Quadratic equations such as this one can be solved by completing the square. In order to complete the square, the equation must first be in the form x^{2}+bx=c.

\frac{-2x^{2}+2693x}{-2}=-\frac{15015}{-2}

Divide both sides by -2.

x^{2}+\frac{2693}{-2}x=-\frac{15015}{-2}

Dividing by -2 undoes the multiplication by -2.

x^{2}-\frac{2693}{2}x=-\frac{15015}{-2}

Divide 2693 by -2.

x^{2}-\frac{2693}{2}x=\frac{15015}{2}

Divide -15015 by -2.

x^{2}-\frac{2693}{2}x+\left(-\frac{2693}{4}\right)^{2}=\frac{15015}{2}+\left(-\frac{2693}{4}\right)^{2}

Divide -\frac{2693}{2}, the coefficient of the x term, by 2 to get -\frac{2693}{4}. Then add the square of -\frac{2693}{4} to both sides of the equation. This step makes the left hand side of the equation a perfect square.

x^{2}-\frac{2693}{2}x+\frac{7252249}{16}=\frac{15015}{2}+\frac{7252249}{16}

Square -\frac{2693}{4} by squaring both the numerator and the denominator of the fraction.

x^{2}-\frac{2693}{2}x+\frac{7252249}{16}=\frac{7372369}{16}

Add \frac{15015}{2} to \frac{7252249}{16} by finding a common denominator and adding the numerators.

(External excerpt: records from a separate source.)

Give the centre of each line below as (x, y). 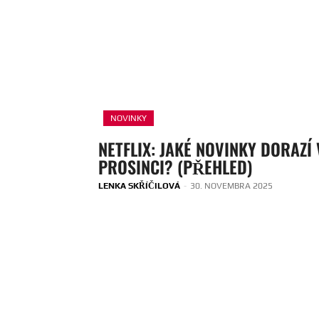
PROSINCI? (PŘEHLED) (176, 166)
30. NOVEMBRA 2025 (231, 185)
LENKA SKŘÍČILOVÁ (139, 185)
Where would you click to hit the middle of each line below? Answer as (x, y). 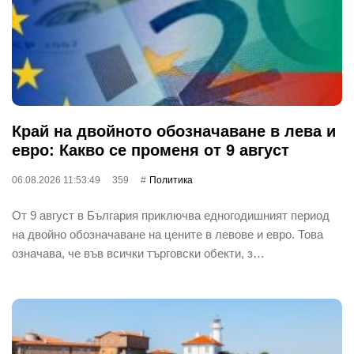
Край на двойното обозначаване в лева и (174, 131)
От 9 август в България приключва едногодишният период (171, 215)
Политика (171, 180)
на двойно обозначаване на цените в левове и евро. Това (168, 234)
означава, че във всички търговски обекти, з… (138, 253)
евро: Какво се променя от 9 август (151, 150)
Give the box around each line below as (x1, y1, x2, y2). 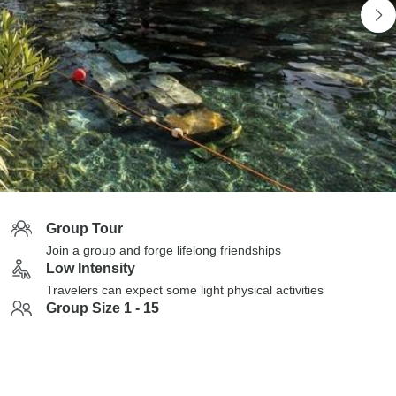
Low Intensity (46, 261, 135, 276)
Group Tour (46, 221, 123, 236)
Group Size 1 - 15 (46, 301, 159, 316)
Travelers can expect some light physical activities (46, 283, 324, 297)
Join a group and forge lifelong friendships (46, 243, 281, 257)
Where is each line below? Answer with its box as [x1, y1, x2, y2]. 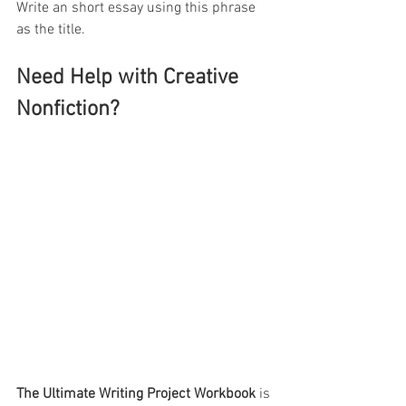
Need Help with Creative [16, 64, 244, 91]
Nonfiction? [16, 96, 120, 122]
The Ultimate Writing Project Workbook [16, 384, 256, 403]
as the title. [16, 20, 85, 39]
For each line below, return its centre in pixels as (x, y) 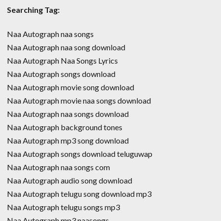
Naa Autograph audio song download (70, 181)
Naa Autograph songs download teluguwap (80, 154)
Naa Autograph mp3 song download (68, 141)
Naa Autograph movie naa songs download (79, 101)
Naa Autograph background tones (65, 127)
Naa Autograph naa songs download (68, 114)
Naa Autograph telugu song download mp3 (79, 194)
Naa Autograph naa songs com (58, 167)
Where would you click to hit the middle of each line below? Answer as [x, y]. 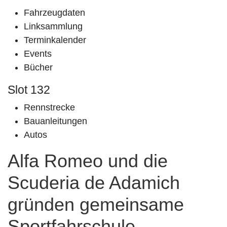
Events [38, 54]
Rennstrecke [49, 107]
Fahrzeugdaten [54, 13]
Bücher [38, 67]
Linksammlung [53, 26]
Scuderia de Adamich [94, 183]
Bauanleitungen [55, 121]
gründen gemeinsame [96, 204]
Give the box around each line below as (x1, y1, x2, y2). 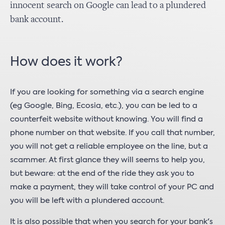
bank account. (10, 15, 63, 25)
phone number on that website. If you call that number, (10, 129, 215, 137)
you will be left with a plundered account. (10, 197, 164, 204)
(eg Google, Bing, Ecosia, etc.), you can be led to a (10, 102, 197, 109)
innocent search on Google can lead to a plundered (10, 1, 206, 11)
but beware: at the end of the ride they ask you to (10, 170, 194, 177)
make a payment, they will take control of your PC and (10, 183, 214, 191)
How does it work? (10, 56, 123, 69)
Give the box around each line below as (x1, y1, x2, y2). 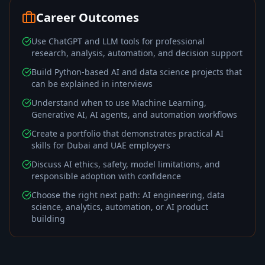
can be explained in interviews (31, 78, 153, 89)
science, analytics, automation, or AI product (31, 201, 208, 212)
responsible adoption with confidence (31, 170, 181, 182)
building (31, 213, 65, 224)
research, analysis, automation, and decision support (31, 47, 243, 59)
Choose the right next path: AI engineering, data (31, 189, 225, 201)
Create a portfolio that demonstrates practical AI (31, 128, 224, 139)
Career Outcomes (36, 9, 139, 25)
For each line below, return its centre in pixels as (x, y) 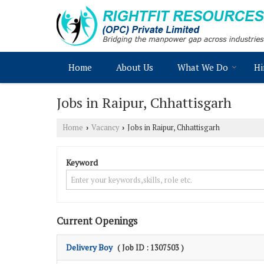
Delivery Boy (89, 247)
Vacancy (105, 128)
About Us (135, 67)
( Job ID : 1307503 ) (151, 248)
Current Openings (97, 221)
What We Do (203, 67)
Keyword (82, 162)
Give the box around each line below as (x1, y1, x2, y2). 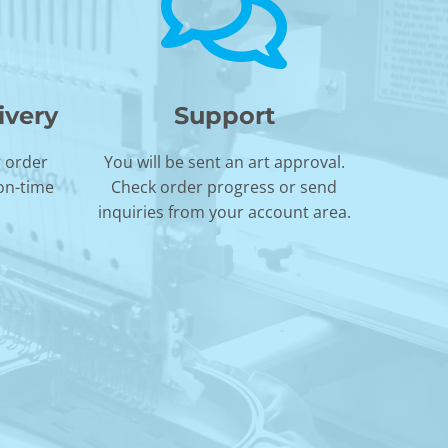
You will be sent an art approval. (103, 151, 345, 173)
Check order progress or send (111, 176, 338, 198)
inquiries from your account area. (97, 201, 351, 223)
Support (173, 101, 275, 130)
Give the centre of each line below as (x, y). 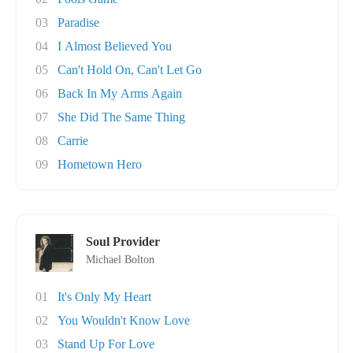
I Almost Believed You (115, 46)
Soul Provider (123, 242)
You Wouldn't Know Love (124, 320)
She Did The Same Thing (121, 117)
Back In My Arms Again (120, 93)
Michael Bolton (120, 260)
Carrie (73, 141)
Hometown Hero (100, 164)
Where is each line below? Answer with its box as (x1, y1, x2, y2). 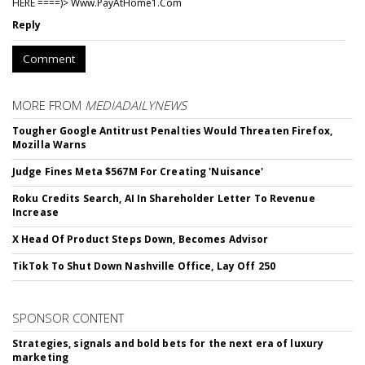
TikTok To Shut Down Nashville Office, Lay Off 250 (12, 259, 275, 274)
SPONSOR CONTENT (12, 310, 124, 327)
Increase (12, 205, 59, 220)
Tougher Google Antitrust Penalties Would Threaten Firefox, (12, 124, 332, 139)
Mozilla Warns (12, 138, 87, 152)
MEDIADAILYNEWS (85, 97, 187, 114)
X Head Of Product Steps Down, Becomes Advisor (12, 232, 269, 247)
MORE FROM (12, 97, 85, 114)
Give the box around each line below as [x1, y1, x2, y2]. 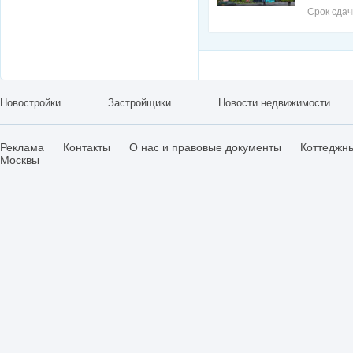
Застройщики [108, 96, 171, 109]
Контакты [63, 140, 110, 154]
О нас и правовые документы [129, 140, 281, 154]
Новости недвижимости [218, 96, 330, 109]
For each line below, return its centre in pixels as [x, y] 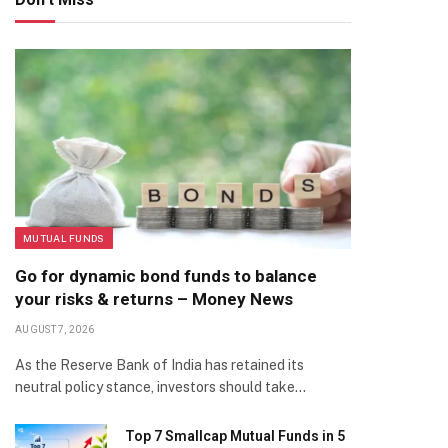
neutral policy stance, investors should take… [160, 387]
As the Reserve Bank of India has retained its [159, 365]
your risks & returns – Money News [154, 299]
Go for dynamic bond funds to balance [166, 276]
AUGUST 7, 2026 [55, 329]
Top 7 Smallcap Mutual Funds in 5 [235, 436]
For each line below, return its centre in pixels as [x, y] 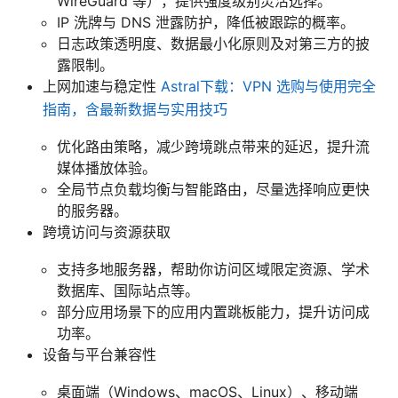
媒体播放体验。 [107, 167]
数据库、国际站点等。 [128, 290]
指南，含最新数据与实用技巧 [135, 109]
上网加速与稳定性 [102, 86]
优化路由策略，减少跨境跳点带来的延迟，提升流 [213, 146]
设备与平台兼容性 [99, 354]
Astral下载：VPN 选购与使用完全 [268, 86]
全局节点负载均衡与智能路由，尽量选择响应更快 [213, 189]
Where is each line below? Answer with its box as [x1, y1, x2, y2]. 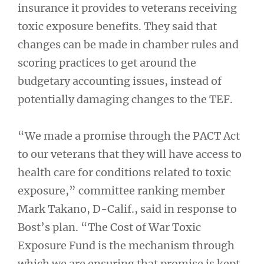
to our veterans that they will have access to [18, 147, 242, 161]
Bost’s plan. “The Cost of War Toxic [18, 220, 201, 234]
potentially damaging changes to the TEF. [18, 92, 233, 106]
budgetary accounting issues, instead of [18, 74, 222, 88]
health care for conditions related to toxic [18, 166, 231, 179]
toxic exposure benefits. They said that [18, 19, 217, 33]
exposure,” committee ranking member [18, 184, 225, 197]
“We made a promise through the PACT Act [18, 129, 240, 143]
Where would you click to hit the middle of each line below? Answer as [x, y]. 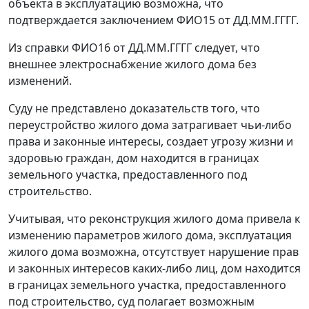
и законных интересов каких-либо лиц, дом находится [154, 269]
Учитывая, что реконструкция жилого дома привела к [154, 219]
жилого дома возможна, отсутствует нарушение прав [153, 252]
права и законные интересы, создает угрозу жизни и [151, 142]
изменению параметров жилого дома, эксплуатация [150, 236]
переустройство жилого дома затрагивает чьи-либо [150, 125]
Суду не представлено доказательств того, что [134, 109]
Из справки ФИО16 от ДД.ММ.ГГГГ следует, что [134, 48]
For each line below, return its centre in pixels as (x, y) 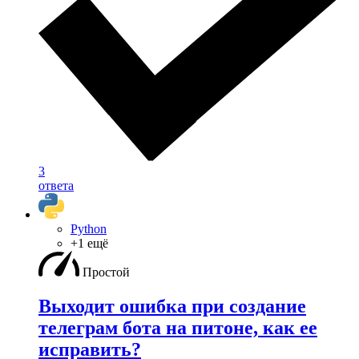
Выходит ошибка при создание (172, 306)
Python (89, 229)
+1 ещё (89, 244)
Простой (106, 272)
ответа (56, 186)
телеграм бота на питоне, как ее (178, 327)
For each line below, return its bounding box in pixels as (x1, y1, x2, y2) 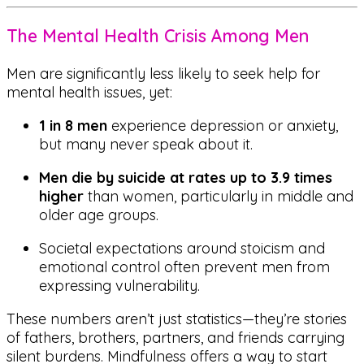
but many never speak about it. (39, 134, 253, 154)
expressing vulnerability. (39, 275, 200, 295)
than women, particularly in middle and (84, 186, 353, 206)
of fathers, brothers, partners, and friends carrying (6, 327, 344, 347)
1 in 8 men (39, 115, 107, 135)
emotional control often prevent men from (39, 257, 330, 276)
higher (39, 186, 84, 206)
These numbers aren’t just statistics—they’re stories (6, 309, 347, 328)
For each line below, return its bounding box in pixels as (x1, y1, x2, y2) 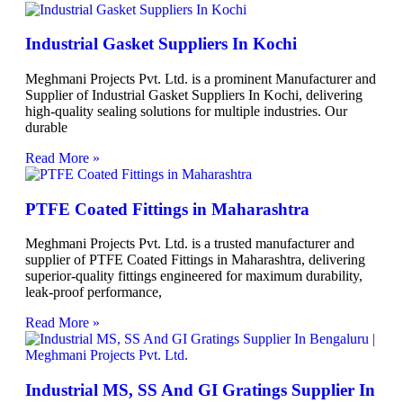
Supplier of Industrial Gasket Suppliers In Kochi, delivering (25, 87, 363, 103)
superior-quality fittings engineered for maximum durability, (25, 268, 363, 284)
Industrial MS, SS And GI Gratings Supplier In (25, 381, 375, 400)
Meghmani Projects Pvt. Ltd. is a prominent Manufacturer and (25, 71, 376, 86)
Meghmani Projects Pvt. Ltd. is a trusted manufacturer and (25, 236, 354, 252)
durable (25, 120, 67, 135)
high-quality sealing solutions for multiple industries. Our (25, 103, 347, 119)
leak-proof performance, (25, 284, 162, 300)
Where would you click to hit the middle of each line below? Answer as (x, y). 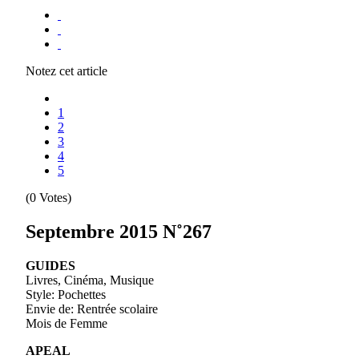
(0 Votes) (48, 197)
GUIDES (50, 265)
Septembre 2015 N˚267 (119, 231)
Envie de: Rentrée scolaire (92, 309)
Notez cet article (67, 71)
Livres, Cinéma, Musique (90, 280)
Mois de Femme (67, 323)
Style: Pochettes (66, 294)
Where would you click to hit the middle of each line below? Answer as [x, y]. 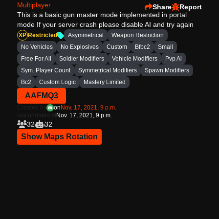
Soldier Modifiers [81, 59]
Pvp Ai [173, 59]
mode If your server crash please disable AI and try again [105, 24]
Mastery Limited [104, 82]
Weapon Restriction [137, 35]
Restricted [42, 35]
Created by [32, 108]
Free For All [36, 59]
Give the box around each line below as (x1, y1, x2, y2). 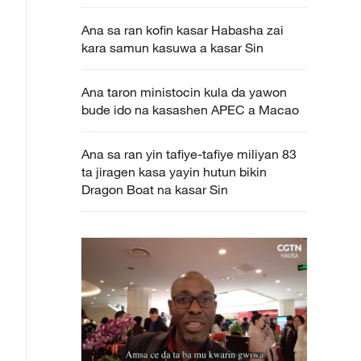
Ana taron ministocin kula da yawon (81, 84, 287, 100)
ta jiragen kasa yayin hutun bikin (81, 164, 267, 180)
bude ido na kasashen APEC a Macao (81, 102, 299, 118)
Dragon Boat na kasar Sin (81, 181, 228, 197)
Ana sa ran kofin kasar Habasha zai (81, 22, 284, 38)
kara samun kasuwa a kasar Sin (81, 39, 263, 56)
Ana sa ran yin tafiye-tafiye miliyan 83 (81, 146, 297, 162)
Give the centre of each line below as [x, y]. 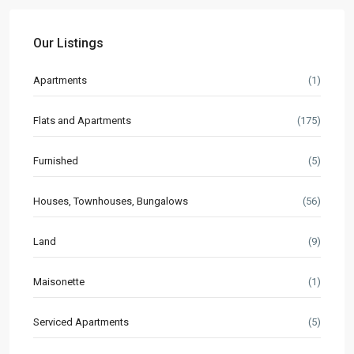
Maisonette [59, 281]
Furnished [56, 160]
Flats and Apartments [82, 120]
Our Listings [68, 43]
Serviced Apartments [81, 322]
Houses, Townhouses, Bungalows [111, 201]

Then reduce the fraction to lowest terms if possible.

\left(x-\frac{2693}{4}\right)^{2}=\frac{7372369}{16}

Factor x^{2}-\frac{2693}{2}x+\frac{7252249}{16}. In general, when x^{2}+bx+c is a perfect square, it can always be factored as \left(x+\frac{b}{2}\right)^{2}.

\sqrt{\left(x-\frac{2693}{4}\right)^{2}}=\sqrt{\frac{7372369}{16}}

Take the square root of both sides of the equation.

x-\frac{2693}{4}=\frac{\sqrt{7372369}}{4} x-\frac{2693}{4}=-\frac{\sqrt{7372369}}{4}

Simplify.

x=\frac{\sqrt{7372369}+2693}{4} x=\frac{2693-\sqrt{7372369}}{4}

Add \frac{2693}{4} to both sides of the equation.